Data inputs need to be sufficient to provide the level of data consistency and granularity necessary for the model to function as designed. Data lacking sufficient granularity, such as product- or portfolio-level information, may be inadequate for models that use drivers and assumptions associated with transaction-level data. For example, the robustness of an interest rate risk model designed to use individual security-level prepayment estimates could be compromised by the use of an average prepayment speed for aggregate mortgage-backed securities held in the investment portfolio.

Security and change control: Key financial models should be subject to the same controls as those used for other vital bank software. Security controls help protect software from unauthorized use or alteration and from technological disruptions. Change control helps maintain model functionality and reliability as ongoing enhancements occur.

Some level of security control is generally appropriate for all financial models. Security controls limit access to the program to authorized users and appropriate information technology personnel. Control can be maintained by limiting physical or electronic access to the computer or server where the program resides and by password protection. The institution should have backup procedures to recover important modeling programs in the event of technological disruption.

Change control may be necessary only for complex models. Such procedures are used to ensure all changes are justified, properly approved, documented, and verified6 for accuracy. Events covered by such procedures include the addition of new data inputs, changes in the method of data extraction from source systems, modifications to formulas or assumptions, and changes in the use of the model output. Typically, proposed changes are submitted for approval by business line management before any alterations to the model are initiated. To maintain up-to-date documentation, staff may log all changes made to the model, including the date of the change, a description of the change, initiating personnel, approving personnel, and verification.

When model importance and complexity are high, management may choose to run parallel models — prechange and postchange. Doing so will assist in determining the model's sensitivity to the changes. Changes significantly affecting model output, as measured by such sensitivity analysis, may trigger the need for accelerated validation.

Model Validation

Validation should not be thought of as a purely mathematical exercise performed by quantitative specialists. It encompasses any activity that assesses how effectively a model is operating. Validation procedures focus not only on confirming the appropriateness of model theory and accuracy of program code, but also test the integrity of model inputs, outputs, and reporting.

Validation is typically completed before a model is put into use and also on an ongoing basis to ensure the model continues to perform as intended.
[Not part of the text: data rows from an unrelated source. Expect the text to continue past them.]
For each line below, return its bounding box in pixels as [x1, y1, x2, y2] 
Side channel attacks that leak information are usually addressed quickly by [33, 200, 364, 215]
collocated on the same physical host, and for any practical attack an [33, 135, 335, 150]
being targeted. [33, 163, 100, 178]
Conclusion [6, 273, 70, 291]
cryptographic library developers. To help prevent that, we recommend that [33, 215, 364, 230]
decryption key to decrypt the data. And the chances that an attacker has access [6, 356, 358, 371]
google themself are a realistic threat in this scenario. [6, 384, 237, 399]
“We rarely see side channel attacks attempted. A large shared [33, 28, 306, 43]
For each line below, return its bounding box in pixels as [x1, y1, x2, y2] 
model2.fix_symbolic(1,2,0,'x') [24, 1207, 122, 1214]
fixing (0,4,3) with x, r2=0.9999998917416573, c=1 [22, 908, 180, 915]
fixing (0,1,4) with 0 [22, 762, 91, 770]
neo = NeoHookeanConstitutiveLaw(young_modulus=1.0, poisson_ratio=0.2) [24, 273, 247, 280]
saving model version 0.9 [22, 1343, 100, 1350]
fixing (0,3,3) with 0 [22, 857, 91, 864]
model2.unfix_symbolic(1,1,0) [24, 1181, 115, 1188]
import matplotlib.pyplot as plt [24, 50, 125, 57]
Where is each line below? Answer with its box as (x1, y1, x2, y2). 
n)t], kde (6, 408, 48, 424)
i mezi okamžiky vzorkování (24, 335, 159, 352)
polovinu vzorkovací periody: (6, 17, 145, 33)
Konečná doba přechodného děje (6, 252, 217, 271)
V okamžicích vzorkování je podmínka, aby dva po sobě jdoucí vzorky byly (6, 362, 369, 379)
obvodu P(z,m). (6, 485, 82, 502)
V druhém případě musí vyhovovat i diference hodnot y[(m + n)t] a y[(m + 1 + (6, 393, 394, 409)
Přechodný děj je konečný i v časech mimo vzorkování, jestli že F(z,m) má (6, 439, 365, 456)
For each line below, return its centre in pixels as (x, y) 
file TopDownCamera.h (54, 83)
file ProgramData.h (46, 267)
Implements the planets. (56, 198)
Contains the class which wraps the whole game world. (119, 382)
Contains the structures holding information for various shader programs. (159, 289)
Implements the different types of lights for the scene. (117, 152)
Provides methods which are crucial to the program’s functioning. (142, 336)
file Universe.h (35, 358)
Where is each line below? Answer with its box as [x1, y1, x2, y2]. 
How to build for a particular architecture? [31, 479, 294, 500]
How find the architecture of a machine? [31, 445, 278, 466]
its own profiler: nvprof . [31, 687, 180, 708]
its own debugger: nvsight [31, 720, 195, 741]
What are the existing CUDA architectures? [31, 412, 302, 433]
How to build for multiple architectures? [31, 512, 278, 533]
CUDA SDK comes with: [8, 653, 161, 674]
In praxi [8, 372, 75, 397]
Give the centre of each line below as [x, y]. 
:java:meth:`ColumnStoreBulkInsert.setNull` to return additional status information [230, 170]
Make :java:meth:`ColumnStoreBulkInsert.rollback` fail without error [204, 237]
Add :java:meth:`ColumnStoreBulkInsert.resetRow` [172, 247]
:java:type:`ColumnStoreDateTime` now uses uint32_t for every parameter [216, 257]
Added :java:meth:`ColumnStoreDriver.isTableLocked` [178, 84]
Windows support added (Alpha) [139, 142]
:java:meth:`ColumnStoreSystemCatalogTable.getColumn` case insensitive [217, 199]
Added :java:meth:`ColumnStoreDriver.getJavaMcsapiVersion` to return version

The frequency of planned validation will depend on the use of the model and its importance to the organization. The need for updated validation could be triggered earlier than planned by substantive changes to the model, to the data, or to the theory supporting model logic.

Examiners do not validate bank models; validation is the responsibility of the bank. However, examiners do test the effectiveness of the bank's validation function by selectively reviewing various aspects of validation work performed on individual models.7 When reviewing validation, examiners

  • Evaluate the scope of validation work performed;
  • Review the report summarizing validation findings and any additional work papers needed to understand findings;
  • Evaluate management's response to the report summarizing the findings, including remediation plans and time frames; and
  • Assess the qualifications of staff or vendors performing the validation.

This process is analogous to regulatory review of bank lending. When looking at loan files, examiners do not usually rely exclusively on the review work performed by loan officers and loan review staff, but also look at original financial statements and other documents to verify the loan was properly underwritten and risk graded. Similarly, examiners review developmental evidence, verify processes, and analyze model output not to validate the model, but to assess the adequacy of the bank's ongoing validation (see Figure 3).

Components of Validation:

  • Developmental evidence: The review of developmental evidence focuses on the reasonableness of the conceptual approach and quantification techniques of the model itself. This review typically considers the following:
    • Documentation and support for the appropriateness of the logic and specific risk quantification techniques used in the model.
    • Testing of model sensitivity to key assumptions and data inputs used.
    • Support for the reasonableness and validity of model results.
    • Support for the robustness of scenarios used for stress testing, when stress testing is performed.
  • Process verification: Process verification considers data inputs, the workings of the model itself, and model output reporting. It includes an evaluation of controls, the reconciliation of source data systems with model inputs, accuracy of program coding, and the usefulness and accuracy of model outputs and reporting. Such verification also may include benchmarking of model processes against industry practices for similar models.
  • Outcome analysis: Outcome analysis focuses on model output and reporting to assess the predictiveness of the model. It may include both qualitative and quantitative techniques:
    • Qualitative reasonableness checks consider whether the model is generally producing expected results.
    • Back-testing is a direct comparison of predicted results to observed actual results.
    • Benchmarking of model output compares predicted results generated by the model being validated with predicted results from other models or sources.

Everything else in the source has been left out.